#### How to complete this task
Among the lines of the material below, how many carry the word "more"? Only the number is wanted.
---------- Data provided
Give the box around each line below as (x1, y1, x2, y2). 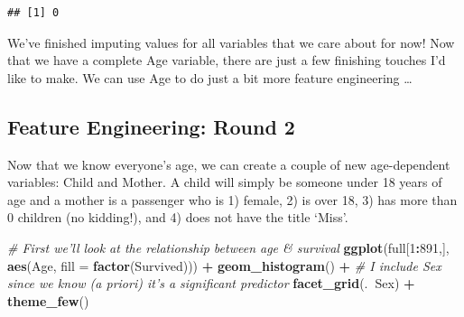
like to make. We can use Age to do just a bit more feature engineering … (7, 68, 413, 87)
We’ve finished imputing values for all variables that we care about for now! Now (7, 33, 455, 51)
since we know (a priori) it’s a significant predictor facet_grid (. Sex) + (7, 274, 415, 293)
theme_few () (7, 291, 89, 310)
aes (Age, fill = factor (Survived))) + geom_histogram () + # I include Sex (7, 256, 441, 275)
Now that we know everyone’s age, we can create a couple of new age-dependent (7, 154, 450, 173)
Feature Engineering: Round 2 (7, 112, 295, 140)
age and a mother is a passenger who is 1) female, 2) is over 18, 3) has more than (7, 190, 458, 209)
--------------------
#### Task result
2